*EXERCISE GOAL*. Transcribe all of the data exactly. Images stay out.

*SUPPLIED MATERIAL*.
++++++
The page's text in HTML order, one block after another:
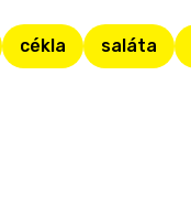
cékla saláta
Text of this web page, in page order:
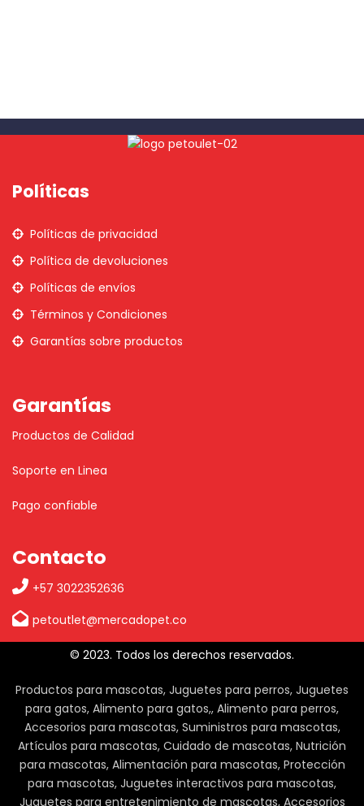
++++++
*SOLUTION TO THE PROBLEM*.
The page's text in HTML order, one block after another:
cékla saláta
Text of this web page, in page order:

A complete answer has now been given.